## WORK INSTRUCTIONS
Aside from the pictures, the entries should be given again exactly.
*** Opening DATA IN THIS EXERCISE ***
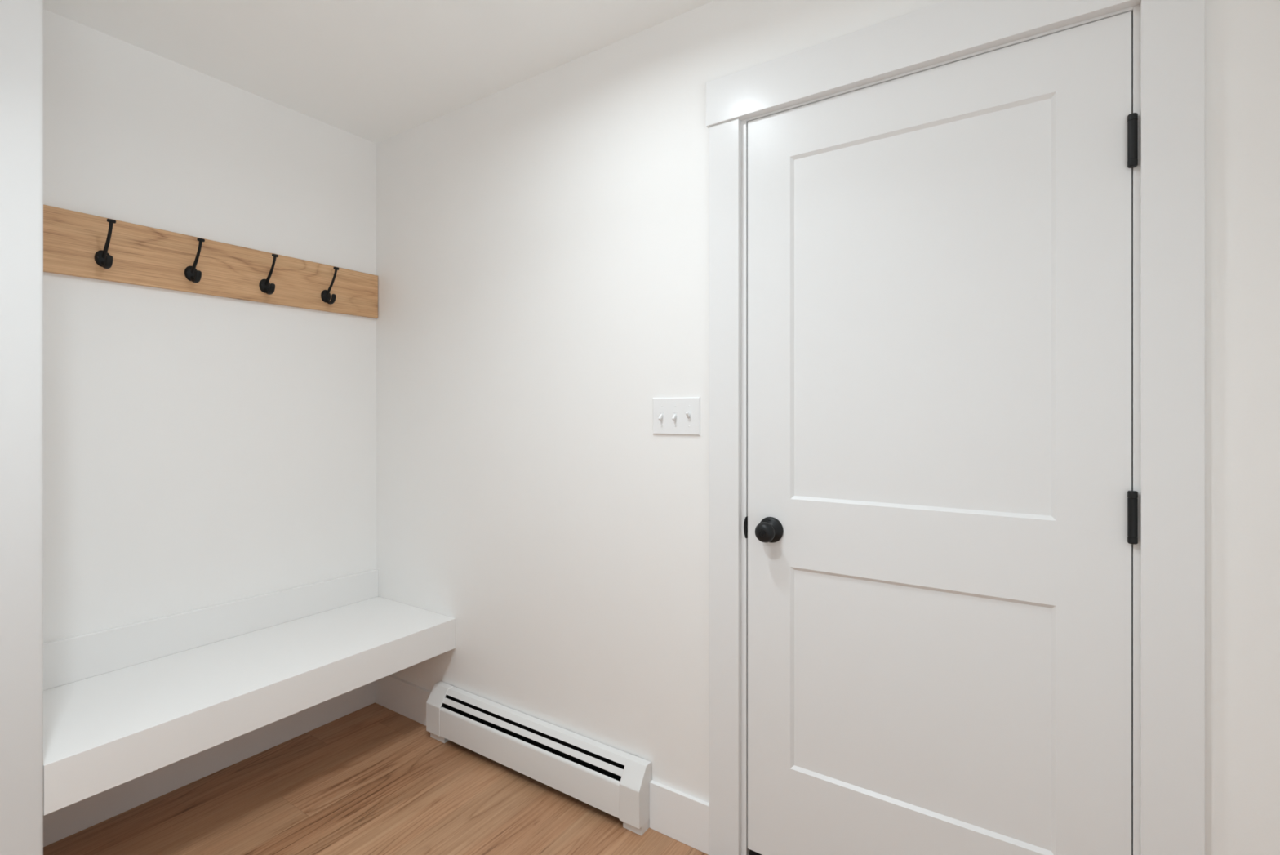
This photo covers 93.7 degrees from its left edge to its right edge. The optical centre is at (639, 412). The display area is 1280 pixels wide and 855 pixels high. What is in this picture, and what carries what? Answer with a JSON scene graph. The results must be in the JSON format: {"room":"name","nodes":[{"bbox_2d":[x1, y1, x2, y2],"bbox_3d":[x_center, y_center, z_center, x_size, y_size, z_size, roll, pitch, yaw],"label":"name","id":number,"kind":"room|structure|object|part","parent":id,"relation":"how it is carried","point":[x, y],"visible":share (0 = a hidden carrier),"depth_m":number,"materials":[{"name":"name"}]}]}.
{"room":"mudroom","nodes":[
{"label":"mudroom","id":0,"kind":"room"},
{"bbox_2d":[0,0,43,854],"bbox_3d":[-1.617,0.041,1.466,0.536,2.448,0.125,0,0,34],"label":"wall partition","id":1,"kind":"structure","parent":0,"point":[21,21],"depth_m":1.34,"materials":[{"name":"paint"}]},
{"bbox_2d":[43,8,376,643],"bbox_3d":[-1.930,0.041,1.586,0.120,2.448,2.600,0,0,34],"label":"wall","id":2,"kind":"structure","parent":0,"point":[200,451],"depth_m":2.07,"materials":[{"name":"paint"}]},
{"bbox_2d":[43,680,375,847],"bbox_3d":[-1.477,1.195,2.147,0.014,0.140,1.164,0,0,34],"label":"baseboard","id":3,"kind":"structure","parent":2,"relation":"attached to","point":[66,821],"depth_m":2.06,"materials":[{"name":"white wood"}]},
{"bbox_2d":[43,204,377,318],"bbox_3d":[-1.441,-0.509,2.121,0.102,0.194,1.161,0,0,34],"label":"coat rack","id":4,"kind":"object","parent":2,"relation":"attached to","point":[76,243],"visible":1,"depth_m":2.04,"materials":[{"name":"brown wood"}]},
{"bbox_2d":[43,568,378,690],"bbox_3d":[-1.474,0.740,2.145,0.019,0.134,1.164,0,0,34],"label":"backsplash","id":5,"kind":"structure","parent":2,"relation":"attached to","point":[67,660],"depth_m":2.04,"materials":[{"name":"paint"}]},
{"bbox_2d":[43,568,455,815],"bbox_3d":[-1.262,0.798,2.004,0.528,0.250,1.164,0,0,34],"label":"bench","id":6,"kind":"object","parent":2,"relation":"attached to","point":[123,704],"visible":0.97,"depth_m":1.86,"materials":[{"name":"paint"}]},
{"bbox_2d":[43,702,707,854],"bbox_3d":[-0.482,1.315,0.694,3.520,0.100,2.720,0,0,34],"label":"floor","id":7,"kind":"structure","parent":0,"point":[371,779],"depth_m":1.89,"materials":[{"name":"brown wood"}]},
{"bbox_2d":[426,680,651,835],"bbox_3d":[-0.399,1.166,2.084,0.996,0.197,0.068,0,0,34],"label":"baseboard heater","id":8,"kind":"object","parent":7,"relation":"on","point":[614,781],"visible":1,"depth_m":2.01,"materials":[{"name":"metal"}]},
{"bbox_3d":[-0.410,1.179,2.060,0.864,0.107,0.012,0,0,34],"label":"panel","id":9,"kind":"part","parent":8,"relation":"part of","materials":[{"name":"metal"}]},
{"bbox_3d":[-0.387,1.161,2.094,0.884,0.184,0.038,0,0,34],"label":"panel","id":10,"kind":"part","parent":8,"relation":"part of","materials":[{"name":"metal"}]},
{"bbox_2d":[43,0,714,143],"bbox_3d":[-0.482,-1.233,0.694,3.520,0.100,2.720,0,0,34],"label":"ceiling","id":11,"kind":"structure","parent":0,"point":[375,71],"depth_m":1.91,"materials":[{"name":"paint"}]},
{"bbox_2d":[649,779,709,854],"bbox_3d":[0.118,1.195,1.776,0.206,0.140,0.014,0,0,34],"label":"baseboard","id":12,"kind":"structure","parent":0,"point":[679,815],"depth_m":1.77,"materials":[{"name":"white wood"}]},
{"bbox_2d":[376,0,1279,854],"bbox_3d":[0.238,0.041,1.776,3.520,2.448,0.120,0,0,34],"label":"wall","id":13,"kind":"structure","parent":0,"point":[543,239],"depth_m":1.91,"materials":[{"name":"paint"}]},
{"bbox_2d":[375,674,431,725],"bbox_3d":[-0.974,1.195,2.503,0.427,0.140,0.014,0,0,34],"label":"baseboard","id":14,"kind":"structure","parent":13,"relation":"attached to","point":[409,700],"depth_m":2.51,"materials":[{"name":"white wood"}]},
{"bbox_2d":[653,396,700,435],"bbox_3d":[0.102,0.010,1.781,0.162,0.112,0.022,0,0,34],"label":"light switch","id":15,"kind":"object","parent":13,"relation":"attached to","point":[671,415],"visible":1,"depth_m":1.78,"materials":[{"name":"white plastic"}]},
{"bbox_2d":[747,11,1137,854],"bbox_3d":[0.641,0.211,1.423,0.836,2.035,0.110,0,0,34],"label":"door","id":16,"kind":"structure","parent":13,"relation":"in","point":[943,505],"depth_m":1.40,"materials":[{"name":"white wood"}]},
{"bbox_3d":[0.338,0.317,1.600,0.070,0.070,0.062,0,0,34],"label":"knob","id":17,"kind":"part","parent":16,"relation":"part of","materials":[{"name":"black metal"}]},
{"bbox_2d":[706,0,1204,854],"bbox_3d":[0.668,0.162,1.474,1.058,2.205,0.146,0,0,34],"label":"door frame","id":18,"kind":"structure","parent":13,"relation":"attached to","point":[1172,32],"depth_m":1.20,"materials":[{"name":"white wood"}]},
{"bbox_3d":[0.300,0.318,1.679,0.008,0.060,0.032,0,0,34],"label":"strike plate","id":19,"kind":"part","parent":18,"relation":"part of","materials":[{"name":"black metal"}]}
]}

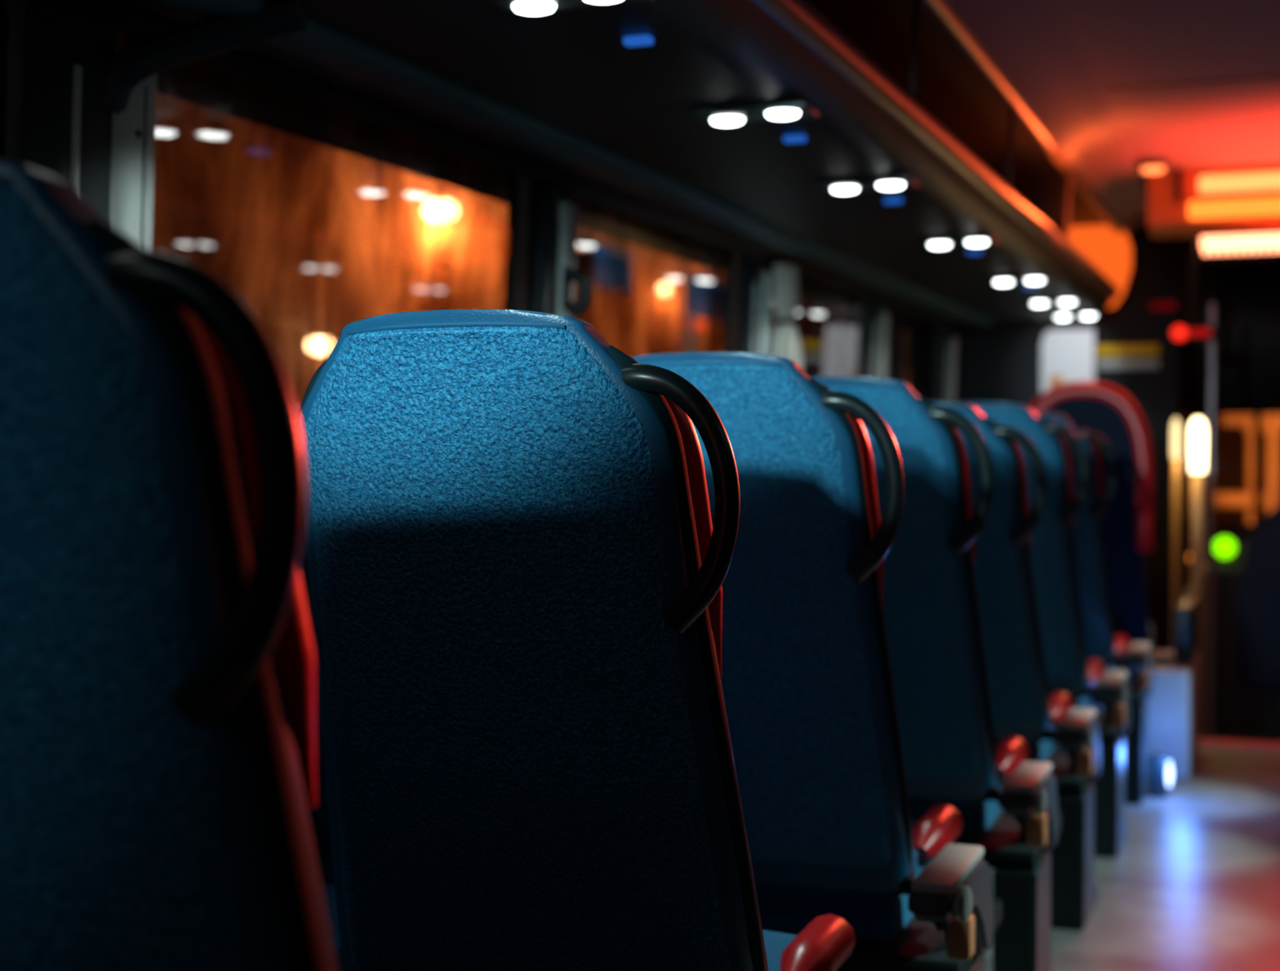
*** Closing DATA IN THIS EXERCISE ***
## SOLUTION
This photo covers 93.7 degrees from its left edge to its right edge. The optical centre is at (639, 412). The display area is 1280 pixels wide and 855 pixels high. What is in this picture, and what carries what? Answer with a JSON scene graph. The results must be in the JSON format: {"room":"name","nodes":[{"bbox_2d":[x1, y1, x2, y2],"bbox_3d":[x_center, y_center, z_center, x_size, y_size, z_size, roll, pitch, yaw],"label":"name","id":number,"kind":"room|structure|object|part","parent":id,"relation":"how it is carried","point":[x, y],"visible":share (0 = a hidden carrier),"depth_m":number,"materials":[{"name":"name"}]}]}.
{"room":"mudroom","nodes":[
{"label":"mudroom","id":0,"kind":"room"},
{"bbox_2d":[0,0,43,854],"bbox_3d":[-1.617,0.041,1.466,0.536,2.448,0.125,0,0,34],"label":"wall partition","id":1,"kind":"structure","parent":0,"point":[21,21],"depth_m":1.34,"materials":[{"name":"paint"}]},
{"bbox_2d":[43,8,376,643],"bbox_3d":[-1.930,0.041,1.586,0.120,2.448,2.600,0,0,34],"label":"wall","id":2,"kind":"structure","parent":0,"point":[200,451],"depth_m":2.07,"materials":[{"name":"paint"}]},
{"bbox_2d":[43,680,375,847],"bbox_3d":[-1.477,1.195,2.147,0.014,0.140,1.164,0,0,34],"label":"baseboard","id":3,"kind":"structure","parent":2,"relation":"attached to","point":[66,821],"depth_m":2.06,"materials":[{"name":"white wood"}]},
{"bbox_2d":[43,204,377,318],"bbox_3d":[-1.441,-0.509,2.121,0.102,0.194,1.161,0,0,34],"label":"coat rack","id":4,"kind":"object","parent":2,"relation":"attached to","point":[76,243],"visible":1,"depth_m":2.04,"materials":[{"name":"brown wood"}]},
{"bbox_2d":[43,568,378,690],"bbox_3d":[-1.474,0.740,2.145,0.019,0.134,1.164,0,0,34],"label":"backsplash","id":5,"kind":"structure","parent":2,"relation":"attached to","point":[67,660],"depth_m":2.04,"materials":[{"name":"paint"}]},
{"bbox_2d":[43,568,455,815],"bbox_3d":[-1.262,0.798,2.004,0.528,0.250,1.164,0,0,34],"label":"bench","id":6,"kind":"object","parent":2,"relation":"attached to","point":[123,704],"visible":0.97,"depth_m":1.86,"materials":[{"name":"paint"}]},
{"bbox_2d":[43,702,707,854],"bbox_3d":[-0.482,1.315,0.694,3.520,0.100,2.720,0,0,34],"label":"floor","id":7,"kind":"structure","parent":0,"point":[371,779],"depth_m":1.89,"materials":[{"name":"brown wood"}]},
{"bbox_2d":[426,680,651,835],"bbox_3d":[-0.399,1.166,2.084,0.996,0.197,0.068,0,0,34],"label":"baseboard heater","id":8,"kind":"object","parent":7,"relation":"on","point":[614,781],"visible":1,"depth_m":2.01,"materials":[{"name":"metal"}]},
{"bbox_3d":[-0.410,1.179,2.060,0.864,0.107,0.012,0,0,34],"label":"panel","id":9,"kind":"part","parent":8,"relation":"part of","materials":[{"name":"metal"}]},
{"bbox_3d":[-0.387,1.161,2.094,0.884,0.184,0.038,0,0,34],"label":"panel","id":10,"kind":"part","parent":8,"relation":"part of","materials":[{"name":"metal"}]},
{"bbox_2d":[43,0,714,143],"bbox_3d":[-0.482,-1.233,0.694,3.520,0.100,2.720,0,0,34],"label":"ceiling","id":11,"kind":"structure","parent":0,"point":[375,71],"depth_m":1.91,"materials":[{"name":"paint"}]},
{"bbox_2d":[649,779,709,854],"bbox_3d":[0.118,1.195,1.776,0.206,0.140,0.014,0,0,34],"label":"baseboard","id":12,"kind":"structure","parent":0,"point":[679,815],"depth_m":1.77,"materials":[{"name":"white wood"}]},
{"bbox_2d":[376,0,1279,854],"bbox_3d":[0.238,0.041,1.776,3.520,2.448,0.120,0,0,34],"label":"wall","id":13,"kind":"structure","parent":0,"point":[543,239],"depth_m":1.91,"materials":[{"name":"paint"}]},
{"bbox_2d":[375,674,431,725],"bbox_3d":[-0.974,1.195,2.503,0.427,0.140,0.014,0,0,34],"label":"baseboard","id":14,"kind":"structure","parent":13,"relation":"attached to","point":[409,700],"depth_m":2.51,"materials":[{"name":"white wood"}]},
{"bbox_2d":[653,396,700,435],"bbox_3d":[0.102,0.010,1.781,0.162,0.112,0.022,0,0,34],"label":"light switch","id":15,"kind":"object","parent":13,"relation":"attached to","point":[671,415],"visible":1,"depth_m":1.78,"materials":[{"name":"white plastic"}]},
{"bbox_2d":[747,11,1137,854],"bbox_3d":[0.641,0.211,1.423,0.836,2.035,0.110,0,0,34],"label":"door","id":16,"kind":"structure","parent":13,"relation":"in","point":[943,505],"depth_m":1.40,"materials":[{"name":"white wood"}]},
{"bbox_3d":[0.338,0.317,1.600,0.070,0.070,0.062,0,0,34],"label":"knob","id":17,"kind":"part","parent":16,"relation":"part of","materials":[{"name":"black metal"}]},
{"bbox_2d":[706,0,1204,854],"bbox_3d":[0.668,0.162,1.474,1.058,2.205,0.146,0,0,34],"label":"door frame","id":18,"kind":"structure","parent":13,"relation":"attached to","point":[1172,32],"depth_m":1.20,"materials":[{"name":"white wood"}]},
{"bbox_3d":[0.300,0.318,1.679,0.008,0.060,0.032,0,0,34],"label":"strike plate","id":19,"kind":"part","parent":18,"relation":"part of","materials":[{"name":"black metal"}]}
]}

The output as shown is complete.